You can also set window.__WEBRTC_DIAGNOSTICS__ = true in the browser console before page load for the same effect.
Force TURN relay
Add ?webrtc_turn=1 to force all traffic through the TURN relay, ignoring direct candidates:
https://your-host/chat?webrtc_diag=1&webrtc_turn=1
This sets iceTransportPolicy=relay on the RTCPeerConnection. Only relay (TURN) candidates are used. Useful for:
- Measuring TURN latency vs direct connectivity
- Verifying your TURN server is working
- Testing the fallback path without leaving your LAN
With diagnostics enabled, you’ll see only relay candidates gathered, with no host or srflx.
Server-side logging
term-llm logs WebRTC events to stderr with the webrtc: prefix:
webrtc: ICE connection established for session abc123
webrtc: DTLS handshake complete for session abc123
webrtc: SCTP association established for session abc123
webrtc: data channel open for session abc123
If connections fail silently, check these logs for DTLS handshake errors or SCTP association failures.
Troubleshooting
No lightning bolt in the UI: WebRTC negotiation failed silently. Check:
- The signaling URL is reachable from both the browser and the home machine
- The signaling token is correct
- STUN servers are reachable (corporate firewalls sometimes block UDP)

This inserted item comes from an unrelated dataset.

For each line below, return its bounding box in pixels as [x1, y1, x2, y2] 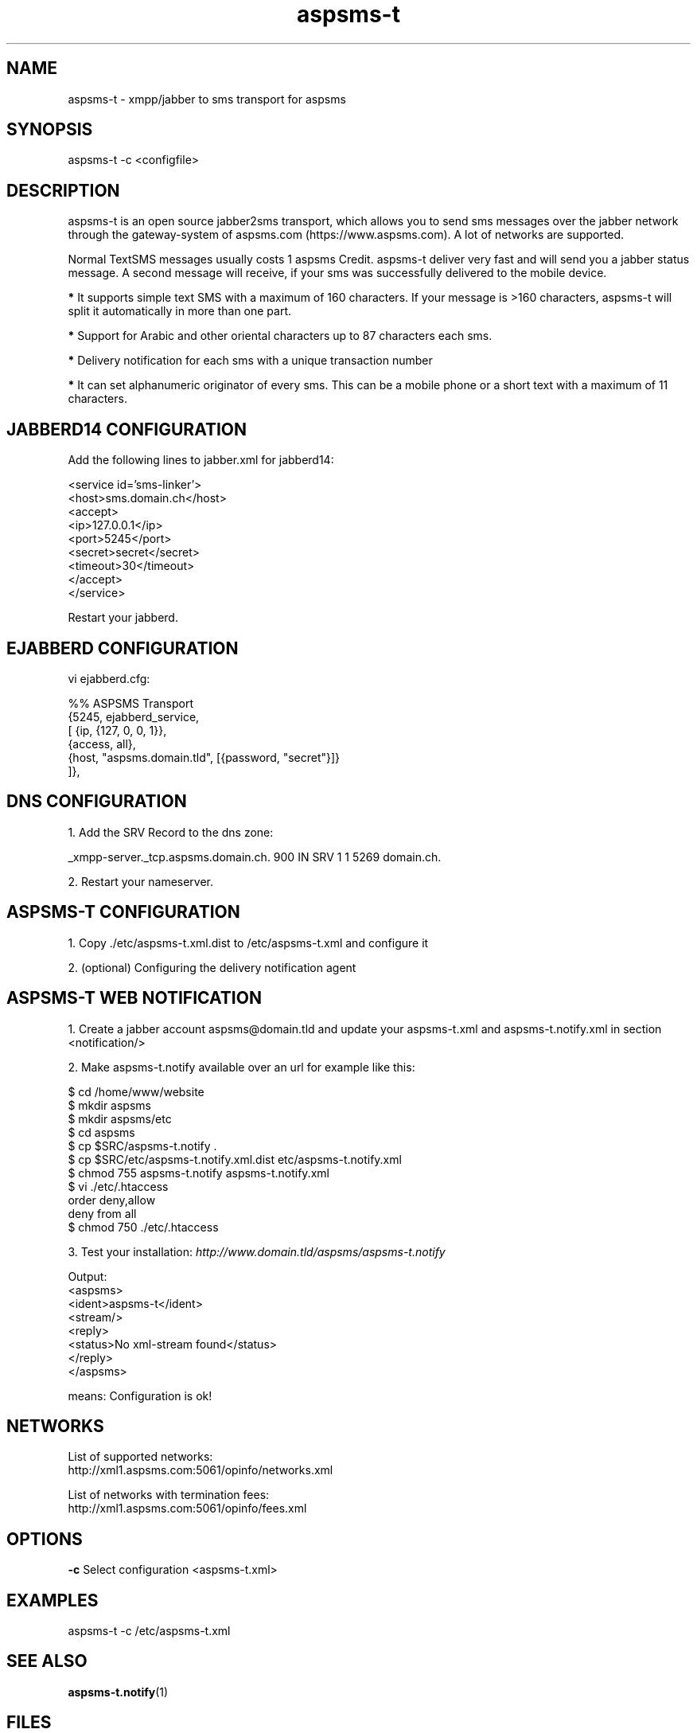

- Both sides can reach each other via UDP (symmetric NAT on both sides will prevent direct connections without a TURN relay)
- Enable
?webrtc_diag=1to see where the process stalls
Works locally but not remotely: you likely need a TURN relay for NAT traversal. Add a TURN server URL via --webrtc-stun:
term-llm serve web --webrtc \
--webrtc-signaling-url https://signal.example.com/webrtc \
--webrtc-stun "turn:turn.example.com:3478?transport=udp"
High latency despite direct connection: enable ?webrtc_diag=1 and check:
- The ICE candidate pair should use
hostorsrflx, notrelay - If you see only
relaycandidates, your STUN server may be unreachable - Use
?webrtc_turn=1to confirm TURN adds measurable latency, then compare without it
ICE gathering takes 40+ seconds: likely IPv6 STUN timeouts or TCP TURN candidates. Ensure your TURN URL includes ?transport=udp to prevent TCP fallback attempts. The browser caps gathering at 4 seconds to mitigate this, but broken STUN servers can still delay the process.
Data channel opens then immediately closes: check server logs for panics. Common causes include missing SRTP protection profiles in the DTLS config (Chrome always negotiates use_srtp even for data channels) or nil pointer dereferences in pion library initialization.